**Task input**
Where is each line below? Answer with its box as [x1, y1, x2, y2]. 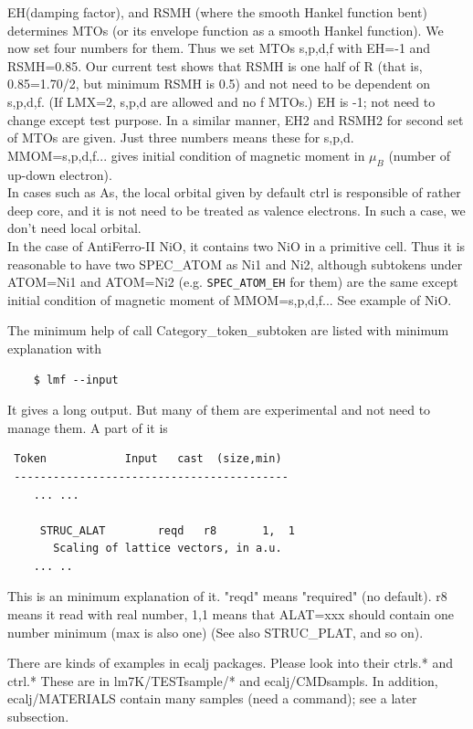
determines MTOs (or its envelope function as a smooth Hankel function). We [7, 20, 444, 39]
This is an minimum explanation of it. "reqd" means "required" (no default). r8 [7, 586, 447, 606]
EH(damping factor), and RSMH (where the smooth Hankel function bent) [7, 3, 427, 21]
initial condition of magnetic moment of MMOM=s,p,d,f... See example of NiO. [7, 290, 452, 309]
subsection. [7, 707, 69, 726]
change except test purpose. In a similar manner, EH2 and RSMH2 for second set [7, 110, 464, 129]
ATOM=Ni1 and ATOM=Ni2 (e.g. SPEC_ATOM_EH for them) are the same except [7, 272, 458, 291]
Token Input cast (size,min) [14, 452, 282, 466]
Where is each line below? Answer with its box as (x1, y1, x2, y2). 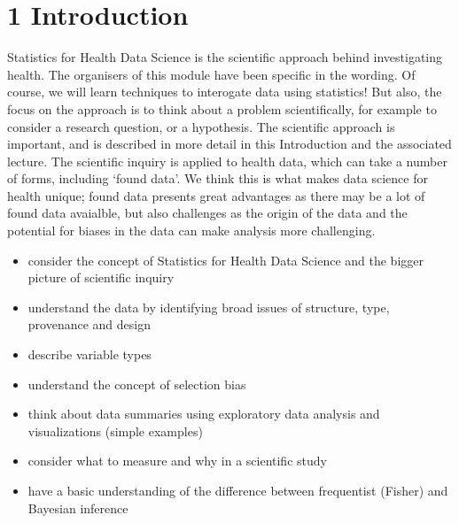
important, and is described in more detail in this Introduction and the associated (7, 135, 452, 153)
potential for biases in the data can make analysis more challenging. (7, 221, 376, 240)
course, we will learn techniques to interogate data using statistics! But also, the (7, 82, 442, 101)
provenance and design (27, 315, 151, 334)
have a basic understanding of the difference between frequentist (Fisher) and (27, 481, 448, 499)
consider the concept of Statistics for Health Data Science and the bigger (27, 250, 424, 269)
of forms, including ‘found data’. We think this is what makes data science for (7, 169, 428, 188)
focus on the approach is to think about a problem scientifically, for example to (7, 99, 437, 118)
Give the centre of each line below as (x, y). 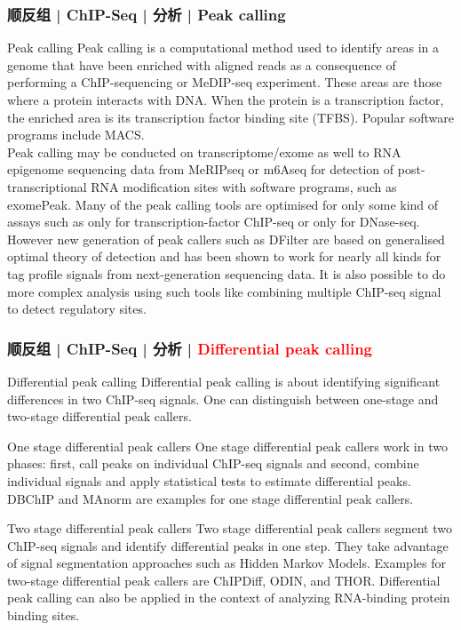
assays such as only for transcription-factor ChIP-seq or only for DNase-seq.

**Your objective**
The material above holds pictures; leave them out. Repeat exactly the lines from the one containing "change except test" through the one containing "important, and is", and nothing else.

**Expected answer**
change except test purpose. In a similar manner, EH2 and RSMH2 for second set [7, 110, 464, 129]
ATOM=Ni1 and ATOM=Ni2 (e.g. SPEC_ATOM_EH for them) are the same except [7, 272, 458, 291]
Token Input cast (size,min) [14, 452, 282, 466]
Where is each line below? Answer with its box as (x1, y1, x2, y2). 
important, and is described in more detail in this Introduction and the associated (7, 135, 452, 153)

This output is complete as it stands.